### EXERCISE AIM
Search term "electrical": please copy every line of the records below that contains it.

################

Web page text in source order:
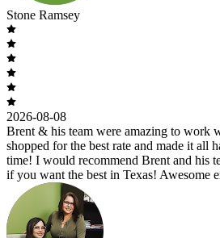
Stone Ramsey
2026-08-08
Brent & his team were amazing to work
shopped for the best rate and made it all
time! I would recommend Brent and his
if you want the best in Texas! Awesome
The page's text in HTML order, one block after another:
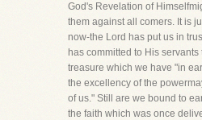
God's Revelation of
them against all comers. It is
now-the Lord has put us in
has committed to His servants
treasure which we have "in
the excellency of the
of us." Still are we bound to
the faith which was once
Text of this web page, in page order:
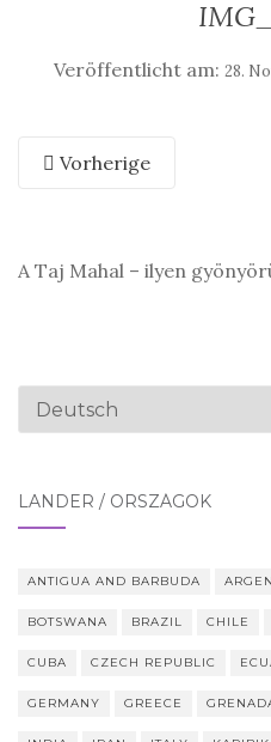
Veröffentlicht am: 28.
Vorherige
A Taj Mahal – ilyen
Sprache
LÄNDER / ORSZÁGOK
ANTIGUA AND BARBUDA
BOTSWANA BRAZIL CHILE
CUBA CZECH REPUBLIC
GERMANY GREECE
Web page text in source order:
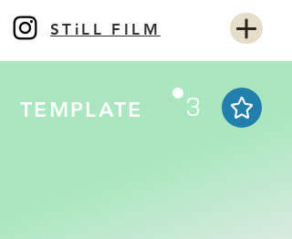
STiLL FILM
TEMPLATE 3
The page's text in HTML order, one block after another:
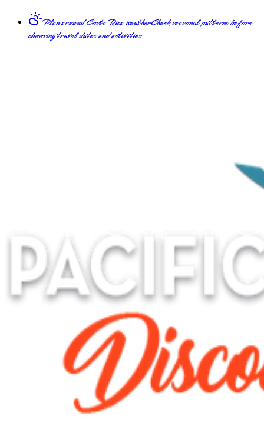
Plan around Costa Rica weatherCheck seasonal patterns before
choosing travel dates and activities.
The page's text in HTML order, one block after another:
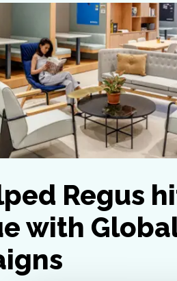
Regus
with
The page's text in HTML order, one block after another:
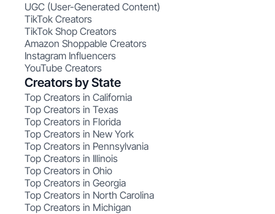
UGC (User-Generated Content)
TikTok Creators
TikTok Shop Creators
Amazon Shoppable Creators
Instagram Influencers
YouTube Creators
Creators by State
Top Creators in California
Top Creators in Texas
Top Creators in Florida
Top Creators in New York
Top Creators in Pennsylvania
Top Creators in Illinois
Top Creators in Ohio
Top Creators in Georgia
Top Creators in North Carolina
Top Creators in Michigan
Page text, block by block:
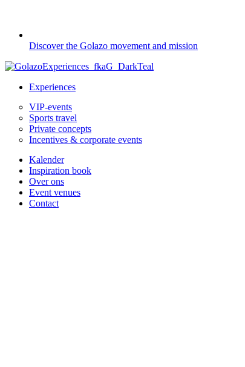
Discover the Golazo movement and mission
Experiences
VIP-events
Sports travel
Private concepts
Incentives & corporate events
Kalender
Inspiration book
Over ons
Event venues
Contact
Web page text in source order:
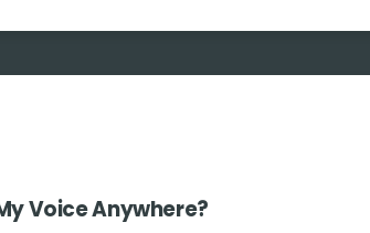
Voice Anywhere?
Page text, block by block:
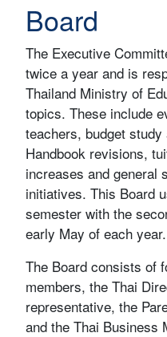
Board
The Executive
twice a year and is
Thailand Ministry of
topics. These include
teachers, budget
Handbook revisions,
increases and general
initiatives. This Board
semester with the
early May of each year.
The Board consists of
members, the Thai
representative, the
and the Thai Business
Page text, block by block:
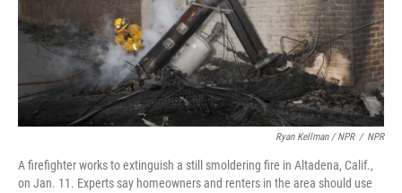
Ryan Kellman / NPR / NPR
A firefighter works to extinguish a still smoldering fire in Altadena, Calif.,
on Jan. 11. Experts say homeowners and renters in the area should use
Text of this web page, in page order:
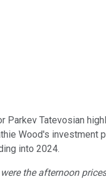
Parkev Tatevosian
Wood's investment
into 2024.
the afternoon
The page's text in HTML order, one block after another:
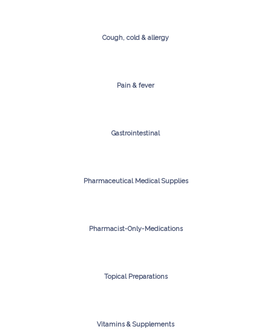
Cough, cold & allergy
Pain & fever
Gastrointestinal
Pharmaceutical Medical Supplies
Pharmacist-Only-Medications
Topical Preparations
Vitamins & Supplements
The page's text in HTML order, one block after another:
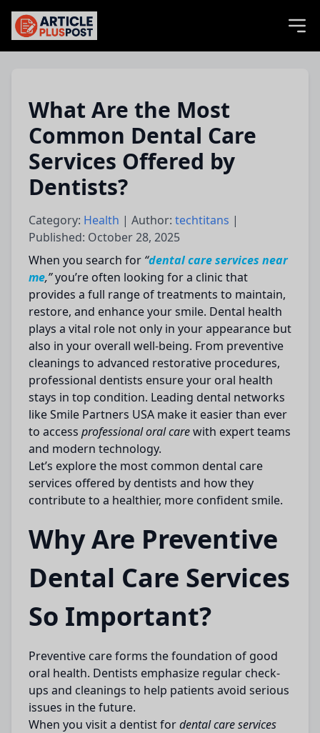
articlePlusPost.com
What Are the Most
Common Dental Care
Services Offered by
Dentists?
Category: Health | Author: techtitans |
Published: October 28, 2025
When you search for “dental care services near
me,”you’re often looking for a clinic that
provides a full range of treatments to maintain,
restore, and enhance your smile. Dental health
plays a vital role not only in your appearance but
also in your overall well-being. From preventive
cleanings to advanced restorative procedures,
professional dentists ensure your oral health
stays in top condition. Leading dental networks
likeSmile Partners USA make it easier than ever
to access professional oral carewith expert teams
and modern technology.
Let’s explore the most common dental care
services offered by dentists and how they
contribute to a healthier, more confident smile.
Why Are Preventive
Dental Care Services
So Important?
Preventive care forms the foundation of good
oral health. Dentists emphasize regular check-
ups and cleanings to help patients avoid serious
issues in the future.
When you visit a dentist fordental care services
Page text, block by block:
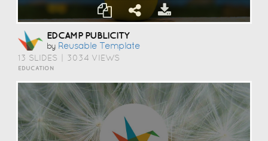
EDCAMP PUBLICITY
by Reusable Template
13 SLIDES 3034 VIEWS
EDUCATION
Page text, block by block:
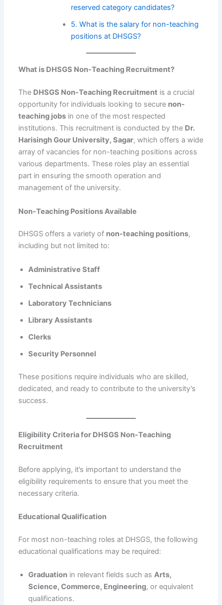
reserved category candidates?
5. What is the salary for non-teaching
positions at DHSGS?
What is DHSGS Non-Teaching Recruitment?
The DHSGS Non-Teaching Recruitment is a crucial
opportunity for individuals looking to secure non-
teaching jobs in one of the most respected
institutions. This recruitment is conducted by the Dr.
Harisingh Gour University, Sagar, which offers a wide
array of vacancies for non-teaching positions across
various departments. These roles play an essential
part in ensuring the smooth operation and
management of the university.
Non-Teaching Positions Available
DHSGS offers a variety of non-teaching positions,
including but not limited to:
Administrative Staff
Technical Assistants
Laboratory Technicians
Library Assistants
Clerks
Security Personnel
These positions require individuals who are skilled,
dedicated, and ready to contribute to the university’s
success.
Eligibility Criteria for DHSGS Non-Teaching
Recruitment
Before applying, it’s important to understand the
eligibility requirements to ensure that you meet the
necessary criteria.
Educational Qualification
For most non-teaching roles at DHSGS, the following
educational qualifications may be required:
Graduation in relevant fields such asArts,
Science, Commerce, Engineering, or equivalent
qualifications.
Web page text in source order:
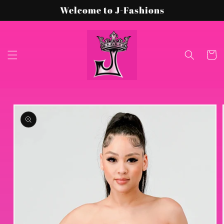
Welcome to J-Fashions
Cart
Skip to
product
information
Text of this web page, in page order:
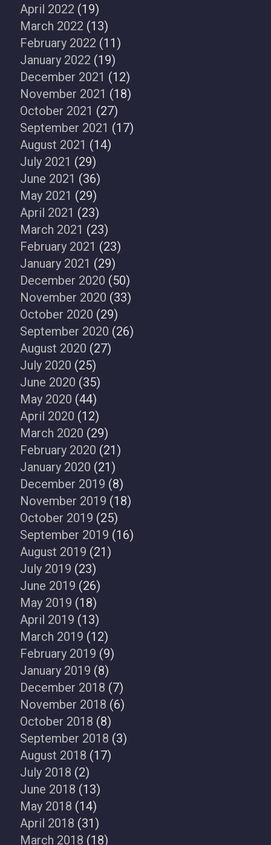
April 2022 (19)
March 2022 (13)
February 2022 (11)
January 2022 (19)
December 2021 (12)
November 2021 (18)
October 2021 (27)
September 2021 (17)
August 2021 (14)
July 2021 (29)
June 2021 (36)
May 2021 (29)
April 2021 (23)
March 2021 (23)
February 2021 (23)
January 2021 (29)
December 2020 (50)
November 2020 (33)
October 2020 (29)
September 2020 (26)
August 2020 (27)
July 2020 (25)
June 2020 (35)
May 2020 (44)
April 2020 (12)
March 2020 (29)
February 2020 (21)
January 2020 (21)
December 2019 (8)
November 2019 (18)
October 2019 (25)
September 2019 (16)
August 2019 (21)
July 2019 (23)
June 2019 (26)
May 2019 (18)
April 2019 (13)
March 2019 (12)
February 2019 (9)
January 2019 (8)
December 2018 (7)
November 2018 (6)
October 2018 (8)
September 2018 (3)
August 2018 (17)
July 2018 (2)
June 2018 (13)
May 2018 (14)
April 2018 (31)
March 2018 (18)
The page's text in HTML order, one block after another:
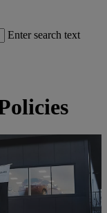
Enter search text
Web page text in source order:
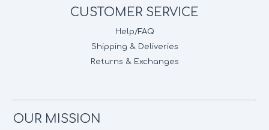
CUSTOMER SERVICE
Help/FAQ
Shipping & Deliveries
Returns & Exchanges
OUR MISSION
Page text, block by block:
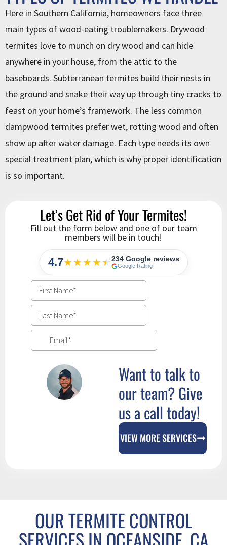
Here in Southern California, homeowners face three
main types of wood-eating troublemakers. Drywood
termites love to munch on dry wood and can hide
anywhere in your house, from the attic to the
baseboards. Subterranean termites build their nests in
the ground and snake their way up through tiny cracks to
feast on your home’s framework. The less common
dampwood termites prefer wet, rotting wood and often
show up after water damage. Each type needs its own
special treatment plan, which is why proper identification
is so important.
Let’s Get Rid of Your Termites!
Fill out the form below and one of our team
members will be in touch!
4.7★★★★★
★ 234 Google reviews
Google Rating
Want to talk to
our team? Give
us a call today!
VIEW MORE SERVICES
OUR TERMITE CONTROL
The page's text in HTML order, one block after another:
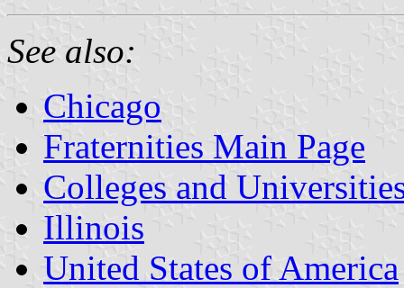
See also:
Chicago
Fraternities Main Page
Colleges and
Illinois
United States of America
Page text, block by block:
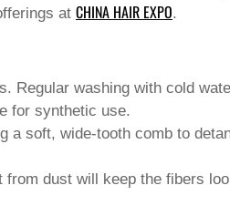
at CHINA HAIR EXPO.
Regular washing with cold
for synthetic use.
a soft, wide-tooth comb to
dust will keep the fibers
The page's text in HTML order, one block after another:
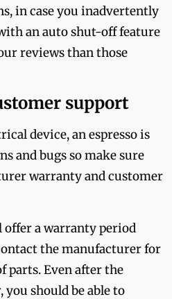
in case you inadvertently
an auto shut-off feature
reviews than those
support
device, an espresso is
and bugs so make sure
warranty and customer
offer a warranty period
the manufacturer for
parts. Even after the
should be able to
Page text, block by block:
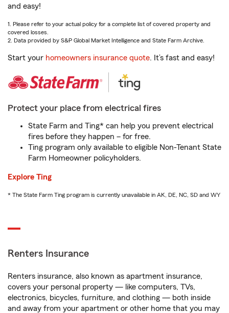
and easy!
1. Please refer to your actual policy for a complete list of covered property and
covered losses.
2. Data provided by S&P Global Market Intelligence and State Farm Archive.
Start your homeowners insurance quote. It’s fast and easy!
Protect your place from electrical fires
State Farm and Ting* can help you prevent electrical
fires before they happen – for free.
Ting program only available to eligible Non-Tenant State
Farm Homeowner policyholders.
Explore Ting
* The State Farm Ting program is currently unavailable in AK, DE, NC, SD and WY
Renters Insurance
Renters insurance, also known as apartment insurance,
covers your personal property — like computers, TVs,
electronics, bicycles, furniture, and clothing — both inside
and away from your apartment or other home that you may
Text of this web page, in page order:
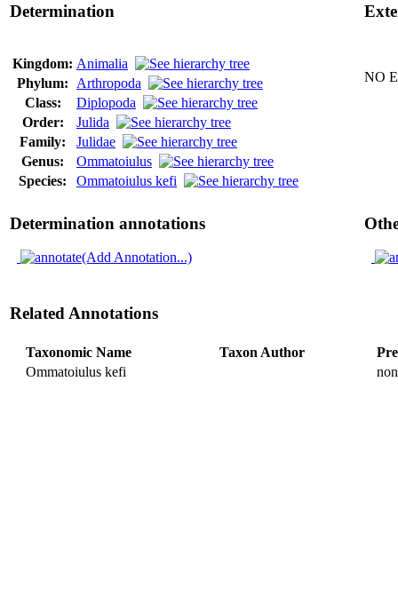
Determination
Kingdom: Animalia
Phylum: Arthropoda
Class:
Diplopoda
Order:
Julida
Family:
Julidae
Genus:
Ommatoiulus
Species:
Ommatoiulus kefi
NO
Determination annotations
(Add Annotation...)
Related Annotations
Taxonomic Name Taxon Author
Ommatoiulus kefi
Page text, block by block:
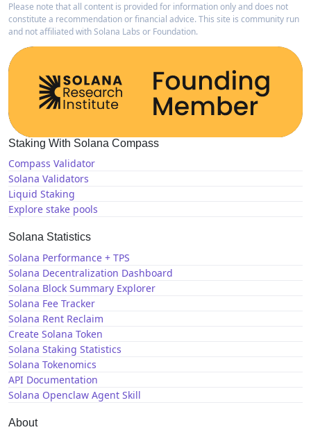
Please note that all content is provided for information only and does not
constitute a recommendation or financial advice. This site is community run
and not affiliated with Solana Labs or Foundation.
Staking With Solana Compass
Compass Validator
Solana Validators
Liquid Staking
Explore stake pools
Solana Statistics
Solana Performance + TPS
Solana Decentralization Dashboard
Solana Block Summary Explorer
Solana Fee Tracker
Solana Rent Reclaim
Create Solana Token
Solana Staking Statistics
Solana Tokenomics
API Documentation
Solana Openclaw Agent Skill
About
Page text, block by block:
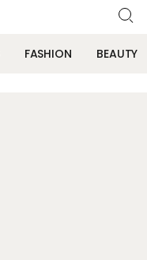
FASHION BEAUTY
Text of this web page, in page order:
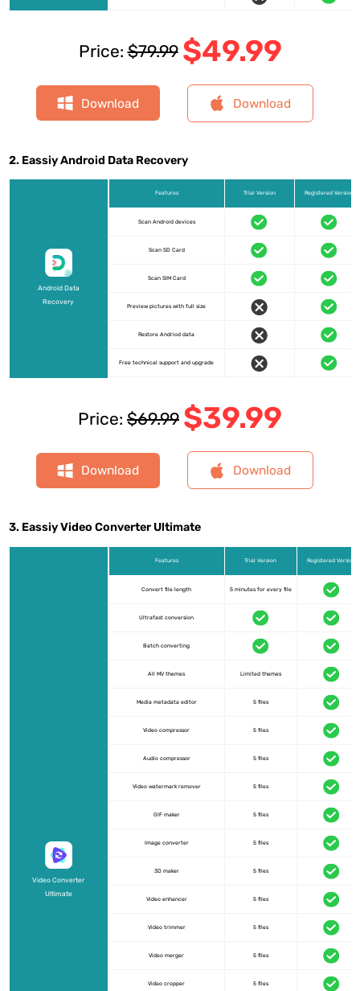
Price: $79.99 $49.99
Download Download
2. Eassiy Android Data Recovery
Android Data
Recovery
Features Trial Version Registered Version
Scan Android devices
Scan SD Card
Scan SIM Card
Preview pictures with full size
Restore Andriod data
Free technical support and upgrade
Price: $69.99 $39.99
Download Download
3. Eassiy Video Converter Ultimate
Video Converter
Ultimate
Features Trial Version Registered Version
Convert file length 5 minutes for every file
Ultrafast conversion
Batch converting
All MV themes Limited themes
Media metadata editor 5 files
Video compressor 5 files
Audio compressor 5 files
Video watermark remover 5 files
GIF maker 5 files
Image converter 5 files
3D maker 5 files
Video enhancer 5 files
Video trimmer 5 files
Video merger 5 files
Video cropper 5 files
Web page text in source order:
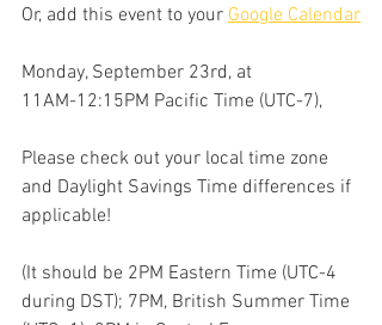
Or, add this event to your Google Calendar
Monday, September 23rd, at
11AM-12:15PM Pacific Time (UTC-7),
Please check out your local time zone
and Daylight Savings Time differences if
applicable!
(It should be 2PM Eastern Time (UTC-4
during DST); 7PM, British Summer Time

################

### OUTPUT
Protect your place from electrical fires
State Farm and Ting* can help you prevent electrical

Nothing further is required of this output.